Postby longhoc » Wed 03 Apr 2013 10:10 am

Hi Louise

Many thanks for posting this. As UK Keratoconus Self-Help and Support Association's Treasurer I can say that I, along with the other Trustees, take this subject very seriously. I can understand, up to a point, why some organisations believe it is necessary to secure funding and it's not unheard of to face a dilemma about whether or not to take that funding from a particular source. Perhaps the charities who take money for providing a service to the Work Programme genuinely do believe that it's for the benefit of the people who need that charity's services. Perhaps it's simply about boosting revenue. Possibly their motives are mixed, as can often happen when money comes into the equation.

We have some principles which we will not violate in this charity. We will never consider "selling" any information we might end up possessing such as email addresses or postal addresses or use it for any purpose other than communicating with members. That is one of the most valuable "assets" we have -- and I'd always urge caution to anyone considering offering to give their details, including that they have Keratoconus, without understanding who they are giving that data to and what that party might want to do with it. This in one of the trickiest ethical dilemmas for charities and groups who help people with a medical condition because you've got a ready-made mailing list for selling things (primarily medical products and services) to that group.

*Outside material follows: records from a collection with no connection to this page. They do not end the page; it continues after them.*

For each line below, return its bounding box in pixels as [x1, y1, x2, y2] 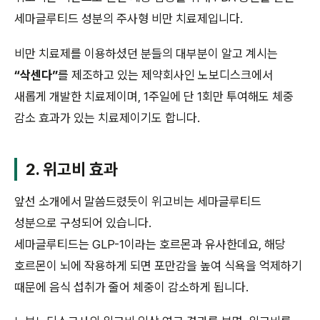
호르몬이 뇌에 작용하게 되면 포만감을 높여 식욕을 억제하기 [14, 258, 302, 273]
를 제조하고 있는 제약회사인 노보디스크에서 [58, 67, 273, 82]
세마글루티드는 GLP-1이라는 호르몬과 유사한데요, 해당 [14, 236, 286, 251]
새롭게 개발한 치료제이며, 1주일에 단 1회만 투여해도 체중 [14, 89, 294, 104]
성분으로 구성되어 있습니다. [14, 215, 151, 230]
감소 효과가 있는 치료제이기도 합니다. [14, 110, 200, 125]
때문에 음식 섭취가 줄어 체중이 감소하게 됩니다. [14, 279, 249, 294]
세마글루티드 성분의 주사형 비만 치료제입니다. [14, 11, 243, 26]
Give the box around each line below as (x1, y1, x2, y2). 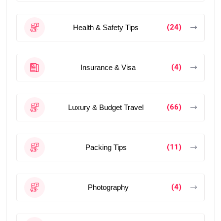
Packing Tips (85, 143, 127, 152)
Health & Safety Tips (73, 23, 139, 32)
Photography (87, 183, 129, 192)
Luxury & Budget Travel (68, 103, 144, 112)
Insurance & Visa (80, 63, 136, 72)
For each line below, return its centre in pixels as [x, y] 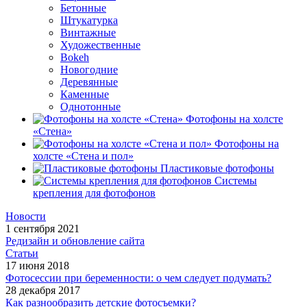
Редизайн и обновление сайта [75, 241]
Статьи [22, 254]
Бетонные [83, 8]
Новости [26, 217]
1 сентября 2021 [42, 229]
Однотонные [90, 107]
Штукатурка [89, 21]
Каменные [85, 95]
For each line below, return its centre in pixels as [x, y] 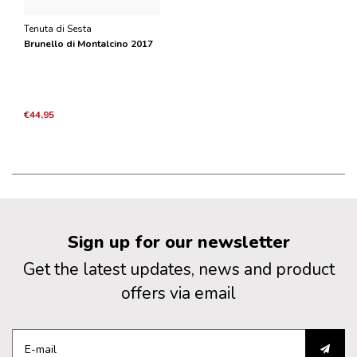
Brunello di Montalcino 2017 [89, 44]
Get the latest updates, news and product [178, 270]
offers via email [178, 294]
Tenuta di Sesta [58, 29]
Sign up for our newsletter [178, 243]
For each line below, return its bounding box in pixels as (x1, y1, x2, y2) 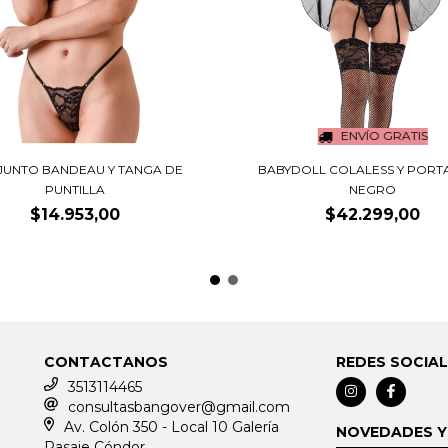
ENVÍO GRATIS (340, 128, 428, 144)
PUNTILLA (45, 181, 106, 197)
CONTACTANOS (43, 352, 168, 371)
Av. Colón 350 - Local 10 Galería (64, 417, 280, 436)
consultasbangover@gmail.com (67, 397, 290, 416)
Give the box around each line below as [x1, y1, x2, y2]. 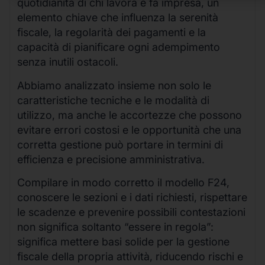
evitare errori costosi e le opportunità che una [17, 123, 241, 136]
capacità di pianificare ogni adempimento [17, 41, 220, 54]
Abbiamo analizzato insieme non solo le [17, 79, 211, 92]
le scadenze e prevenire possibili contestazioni [17, 206, 245, 219]
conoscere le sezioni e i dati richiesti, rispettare [17, 191, 247, 204]
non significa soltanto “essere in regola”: [17, 221, 214, 234]
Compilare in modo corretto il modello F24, [17, 176, 230, 189]
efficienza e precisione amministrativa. [17, 153, 205, 166]
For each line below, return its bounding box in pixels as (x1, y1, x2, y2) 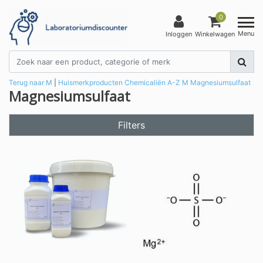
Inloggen (166, 30, 192, 39)
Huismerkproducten (58, 77, 123, 87)
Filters (118, 119, 145, 131)
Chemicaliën (124, 77, 166, 87)
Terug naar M (9, 77, 52, 87)
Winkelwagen (195, 30, 235, 39)
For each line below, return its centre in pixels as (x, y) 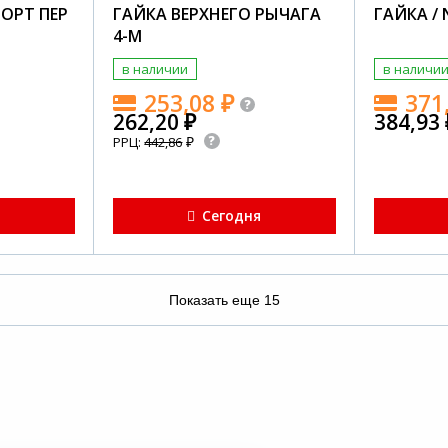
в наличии (155, 69)
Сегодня (232, 216)
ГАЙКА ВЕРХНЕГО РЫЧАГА (217, 14)
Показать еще (216, 300)
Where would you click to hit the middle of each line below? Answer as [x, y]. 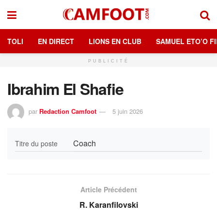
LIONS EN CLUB [115, 41]
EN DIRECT [56, 41]
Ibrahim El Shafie [65, 89]
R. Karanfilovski [108, 204]
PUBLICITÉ [108, 61]
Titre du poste [36, 143]
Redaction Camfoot [68, 111]
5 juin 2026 [128, 111]
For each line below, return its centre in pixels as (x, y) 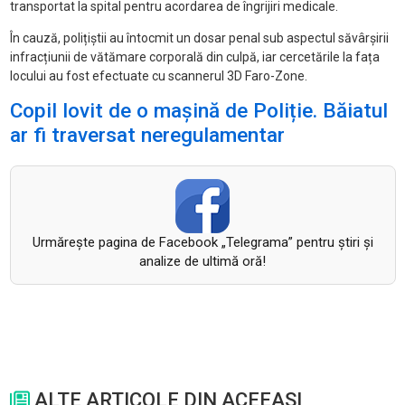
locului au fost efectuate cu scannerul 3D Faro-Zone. (158, 76)
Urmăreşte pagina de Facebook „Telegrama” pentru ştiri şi (202, 243)
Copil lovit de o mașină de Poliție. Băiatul (198, 111)
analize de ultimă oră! (202, 262)
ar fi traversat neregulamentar (147, 136)
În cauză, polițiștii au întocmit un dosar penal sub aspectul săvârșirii (199, 38)
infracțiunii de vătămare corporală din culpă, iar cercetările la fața (194, 57)
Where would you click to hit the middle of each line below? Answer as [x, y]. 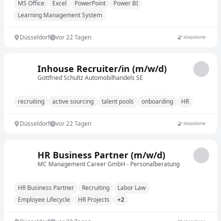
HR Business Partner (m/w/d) [101, 155]
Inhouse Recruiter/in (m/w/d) [102, 69]
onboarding [157, 101]
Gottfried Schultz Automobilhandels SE [90, 78]
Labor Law [131, 188]
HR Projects [94, 200]
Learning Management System [60, 15]
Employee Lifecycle [44, 200]
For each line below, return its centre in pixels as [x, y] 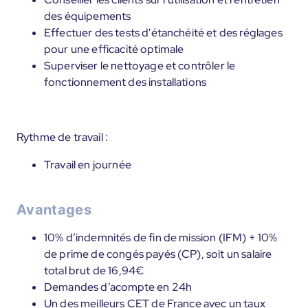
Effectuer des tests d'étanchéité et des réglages [163, 33]
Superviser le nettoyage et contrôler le [140, 66]
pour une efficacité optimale [114, 49]
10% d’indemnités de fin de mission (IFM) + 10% [161, 238]
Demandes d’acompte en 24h [118, 287]
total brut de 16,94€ [94, 271]
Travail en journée [88, 165]
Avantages [54, 210]

We will accept donations from grant givers who have a religious foundation. However, we'd never allow religion or politics into any of the charity's work. These sorts of questions have come up in our fundraising so I know what the answers are. There's a section in our constitution that prevents us from taking money from any source which has activities that are harmful to people's health and wellbeing.

The point in the post you circulated was about taking money from the government. We'd not, I don't think (we'd have to make a decision at the Trustee's Committee Meeting, I can't say for sure as we are democratic and it would be voted on !) be willing to accept a donation from the government "with strings attached" i.e. in return for providing them with a service of some sort or another. Certainly we'd have to look very carefully about what we were being asked to do. A donation or grant from the government or a QANGO or similar without asking anything in return, well, we'd probably seriously consider it. I won't go into a sob story, but suffice to say, like many a charity, we never have a financial position which we're really relaxed about. It's always a case of scraping enough money together to make sure we can keep going and doing the things we think are essential -- mainly newsletters, conferences and this website.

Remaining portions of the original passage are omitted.